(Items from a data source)
= = = = =

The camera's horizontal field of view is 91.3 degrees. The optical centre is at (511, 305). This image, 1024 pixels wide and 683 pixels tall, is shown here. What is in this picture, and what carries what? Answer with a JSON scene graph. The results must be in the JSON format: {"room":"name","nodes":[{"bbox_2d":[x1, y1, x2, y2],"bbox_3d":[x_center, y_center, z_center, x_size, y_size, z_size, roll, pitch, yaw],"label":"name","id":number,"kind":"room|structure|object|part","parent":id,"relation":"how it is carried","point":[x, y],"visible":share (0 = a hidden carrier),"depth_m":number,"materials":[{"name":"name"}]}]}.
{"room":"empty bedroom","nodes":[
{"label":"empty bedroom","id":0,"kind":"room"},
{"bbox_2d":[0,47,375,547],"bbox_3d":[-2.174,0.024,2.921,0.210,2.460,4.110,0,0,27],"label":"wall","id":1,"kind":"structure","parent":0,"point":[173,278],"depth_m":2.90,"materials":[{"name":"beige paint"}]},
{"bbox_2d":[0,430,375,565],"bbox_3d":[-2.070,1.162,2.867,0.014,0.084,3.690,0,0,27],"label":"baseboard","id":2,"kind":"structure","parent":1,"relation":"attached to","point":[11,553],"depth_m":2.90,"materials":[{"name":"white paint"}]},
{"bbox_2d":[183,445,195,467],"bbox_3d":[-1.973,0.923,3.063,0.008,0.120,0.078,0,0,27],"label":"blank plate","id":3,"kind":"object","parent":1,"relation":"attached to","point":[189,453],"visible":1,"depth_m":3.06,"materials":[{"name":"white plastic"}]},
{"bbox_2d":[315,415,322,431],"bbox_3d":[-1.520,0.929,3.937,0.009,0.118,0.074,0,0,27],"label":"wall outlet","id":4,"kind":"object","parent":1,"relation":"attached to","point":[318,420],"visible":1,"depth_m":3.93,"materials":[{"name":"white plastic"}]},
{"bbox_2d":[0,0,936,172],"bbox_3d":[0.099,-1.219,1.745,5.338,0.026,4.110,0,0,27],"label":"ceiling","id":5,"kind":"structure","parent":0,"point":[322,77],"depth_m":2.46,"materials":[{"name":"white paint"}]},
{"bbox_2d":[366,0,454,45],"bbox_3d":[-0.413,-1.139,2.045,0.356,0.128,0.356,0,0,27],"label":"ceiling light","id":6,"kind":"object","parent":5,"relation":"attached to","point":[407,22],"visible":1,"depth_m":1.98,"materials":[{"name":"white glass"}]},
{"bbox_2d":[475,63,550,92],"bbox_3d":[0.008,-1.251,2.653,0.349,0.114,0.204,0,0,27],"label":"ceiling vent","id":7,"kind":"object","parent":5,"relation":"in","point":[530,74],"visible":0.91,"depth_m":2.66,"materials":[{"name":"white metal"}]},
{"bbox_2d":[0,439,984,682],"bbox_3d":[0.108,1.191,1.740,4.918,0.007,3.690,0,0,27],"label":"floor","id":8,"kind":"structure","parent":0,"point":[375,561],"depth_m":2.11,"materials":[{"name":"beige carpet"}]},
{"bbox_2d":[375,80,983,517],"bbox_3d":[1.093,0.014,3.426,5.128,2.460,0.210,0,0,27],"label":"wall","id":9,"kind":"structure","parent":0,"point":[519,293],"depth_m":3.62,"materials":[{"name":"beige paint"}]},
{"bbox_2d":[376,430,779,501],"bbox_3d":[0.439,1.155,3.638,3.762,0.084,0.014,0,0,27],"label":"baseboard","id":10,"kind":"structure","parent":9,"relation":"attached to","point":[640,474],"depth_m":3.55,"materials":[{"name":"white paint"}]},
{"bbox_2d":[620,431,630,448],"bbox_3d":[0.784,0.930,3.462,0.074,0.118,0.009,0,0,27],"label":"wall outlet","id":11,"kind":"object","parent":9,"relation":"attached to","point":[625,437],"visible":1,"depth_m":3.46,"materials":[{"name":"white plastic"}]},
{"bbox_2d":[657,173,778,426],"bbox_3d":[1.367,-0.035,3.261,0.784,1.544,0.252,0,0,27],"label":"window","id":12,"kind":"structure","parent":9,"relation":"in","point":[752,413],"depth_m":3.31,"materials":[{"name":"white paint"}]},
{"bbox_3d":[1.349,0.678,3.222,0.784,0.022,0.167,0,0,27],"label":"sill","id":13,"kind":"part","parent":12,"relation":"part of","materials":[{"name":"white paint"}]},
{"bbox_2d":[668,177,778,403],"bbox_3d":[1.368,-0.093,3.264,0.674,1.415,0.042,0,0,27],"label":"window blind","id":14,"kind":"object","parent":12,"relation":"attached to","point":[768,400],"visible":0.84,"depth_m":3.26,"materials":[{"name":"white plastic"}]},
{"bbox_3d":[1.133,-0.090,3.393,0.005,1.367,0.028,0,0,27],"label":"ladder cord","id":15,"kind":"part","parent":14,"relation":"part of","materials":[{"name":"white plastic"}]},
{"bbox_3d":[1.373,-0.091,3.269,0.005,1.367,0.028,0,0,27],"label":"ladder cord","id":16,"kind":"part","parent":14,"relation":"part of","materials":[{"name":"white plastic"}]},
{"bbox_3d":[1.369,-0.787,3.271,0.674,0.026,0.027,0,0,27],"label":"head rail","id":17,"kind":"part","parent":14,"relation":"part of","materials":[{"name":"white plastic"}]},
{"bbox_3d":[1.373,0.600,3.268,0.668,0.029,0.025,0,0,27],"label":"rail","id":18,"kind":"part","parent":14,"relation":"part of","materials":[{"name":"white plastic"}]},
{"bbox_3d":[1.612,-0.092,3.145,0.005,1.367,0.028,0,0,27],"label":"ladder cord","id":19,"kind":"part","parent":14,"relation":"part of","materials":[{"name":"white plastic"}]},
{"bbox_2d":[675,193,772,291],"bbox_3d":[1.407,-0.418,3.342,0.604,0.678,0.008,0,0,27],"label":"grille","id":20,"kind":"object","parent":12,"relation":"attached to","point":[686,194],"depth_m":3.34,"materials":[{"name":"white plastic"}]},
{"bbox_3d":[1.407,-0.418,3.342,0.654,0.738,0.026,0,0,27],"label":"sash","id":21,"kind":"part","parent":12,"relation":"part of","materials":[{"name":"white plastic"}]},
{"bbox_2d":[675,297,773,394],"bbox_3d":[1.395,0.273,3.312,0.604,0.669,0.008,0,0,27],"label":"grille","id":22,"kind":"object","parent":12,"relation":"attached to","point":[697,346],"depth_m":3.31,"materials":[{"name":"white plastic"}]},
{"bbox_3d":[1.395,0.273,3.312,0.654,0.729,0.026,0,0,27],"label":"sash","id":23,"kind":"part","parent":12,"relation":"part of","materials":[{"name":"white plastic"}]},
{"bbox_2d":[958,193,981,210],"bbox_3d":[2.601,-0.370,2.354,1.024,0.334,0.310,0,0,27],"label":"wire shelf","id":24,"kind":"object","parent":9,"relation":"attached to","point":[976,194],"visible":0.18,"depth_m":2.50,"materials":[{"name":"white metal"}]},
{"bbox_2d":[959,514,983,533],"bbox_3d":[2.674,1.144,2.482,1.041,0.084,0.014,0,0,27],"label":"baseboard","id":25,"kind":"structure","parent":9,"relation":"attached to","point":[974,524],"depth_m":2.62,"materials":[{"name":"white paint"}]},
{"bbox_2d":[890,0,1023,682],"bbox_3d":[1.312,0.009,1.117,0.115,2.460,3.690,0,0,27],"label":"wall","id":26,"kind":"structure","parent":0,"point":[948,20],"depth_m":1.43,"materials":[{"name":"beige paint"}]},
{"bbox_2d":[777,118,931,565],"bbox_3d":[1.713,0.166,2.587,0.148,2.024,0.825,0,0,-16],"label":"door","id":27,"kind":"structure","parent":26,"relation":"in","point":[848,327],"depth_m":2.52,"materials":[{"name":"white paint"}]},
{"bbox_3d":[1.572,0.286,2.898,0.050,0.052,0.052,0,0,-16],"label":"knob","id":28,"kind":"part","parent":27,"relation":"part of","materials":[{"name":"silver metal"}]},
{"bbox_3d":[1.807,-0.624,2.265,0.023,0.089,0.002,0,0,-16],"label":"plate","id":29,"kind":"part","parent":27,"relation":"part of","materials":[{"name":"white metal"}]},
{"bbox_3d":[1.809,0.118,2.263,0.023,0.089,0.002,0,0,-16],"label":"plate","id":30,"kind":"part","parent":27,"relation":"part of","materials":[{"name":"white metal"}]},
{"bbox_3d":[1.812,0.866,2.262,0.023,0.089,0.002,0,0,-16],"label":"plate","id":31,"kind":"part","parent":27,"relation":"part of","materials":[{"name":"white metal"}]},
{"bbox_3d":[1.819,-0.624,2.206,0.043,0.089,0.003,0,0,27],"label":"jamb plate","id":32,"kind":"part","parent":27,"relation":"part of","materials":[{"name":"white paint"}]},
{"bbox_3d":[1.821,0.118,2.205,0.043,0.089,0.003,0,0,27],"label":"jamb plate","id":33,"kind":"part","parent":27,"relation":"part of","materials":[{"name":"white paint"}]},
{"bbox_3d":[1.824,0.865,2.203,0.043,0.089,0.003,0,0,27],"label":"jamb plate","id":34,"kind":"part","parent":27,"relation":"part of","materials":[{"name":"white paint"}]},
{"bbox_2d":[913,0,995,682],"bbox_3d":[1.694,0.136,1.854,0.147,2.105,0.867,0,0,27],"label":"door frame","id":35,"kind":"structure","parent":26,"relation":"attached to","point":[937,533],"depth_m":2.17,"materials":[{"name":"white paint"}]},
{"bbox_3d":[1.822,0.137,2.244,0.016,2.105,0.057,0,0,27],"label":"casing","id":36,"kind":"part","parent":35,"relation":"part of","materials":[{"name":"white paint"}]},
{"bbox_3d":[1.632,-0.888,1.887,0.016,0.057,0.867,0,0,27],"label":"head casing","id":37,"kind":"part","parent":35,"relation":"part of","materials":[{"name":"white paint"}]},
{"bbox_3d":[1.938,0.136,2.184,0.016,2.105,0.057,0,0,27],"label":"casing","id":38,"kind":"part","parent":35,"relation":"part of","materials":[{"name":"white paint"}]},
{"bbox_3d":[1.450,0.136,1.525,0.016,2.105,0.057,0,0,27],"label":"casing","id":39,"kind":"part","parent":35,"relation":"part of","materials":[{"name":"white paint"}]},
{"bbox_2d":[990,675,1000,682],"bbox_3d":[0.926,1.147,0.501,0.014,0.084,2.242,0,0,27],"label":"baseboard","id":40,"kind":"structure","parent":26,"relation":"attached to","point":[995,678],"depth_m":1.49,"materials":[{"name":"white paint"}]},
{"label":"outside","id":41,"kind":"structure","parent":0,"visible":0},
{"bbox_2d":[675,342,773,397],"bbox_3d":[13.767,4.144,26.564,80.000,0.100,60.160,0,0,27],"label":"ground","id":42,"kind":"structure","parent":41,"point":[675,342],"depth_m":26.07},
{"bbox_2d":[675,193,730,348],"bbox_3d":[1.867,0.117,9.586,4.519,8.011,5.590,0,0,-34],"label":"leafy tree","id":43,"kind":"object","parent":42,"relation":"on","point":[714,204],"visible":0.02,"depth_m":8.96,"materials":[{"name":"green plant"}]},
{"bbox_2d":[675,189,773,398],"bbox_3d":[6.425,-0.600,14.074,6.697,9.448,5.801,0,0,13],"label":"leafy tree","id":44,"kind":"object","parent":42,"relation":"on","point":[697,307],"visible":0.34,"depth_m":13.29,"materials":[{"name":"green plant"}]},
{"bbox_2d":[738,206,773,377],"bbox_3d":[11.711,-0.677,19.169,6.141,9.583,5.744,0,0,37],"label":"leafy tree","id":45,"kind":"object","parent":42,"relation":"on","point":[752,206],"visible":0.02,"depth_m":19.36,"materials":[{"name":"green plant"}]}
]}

= = = = =

__Task statement__
Please report only the count of lines in the entries above where the word "window" appears.

__Solution__
2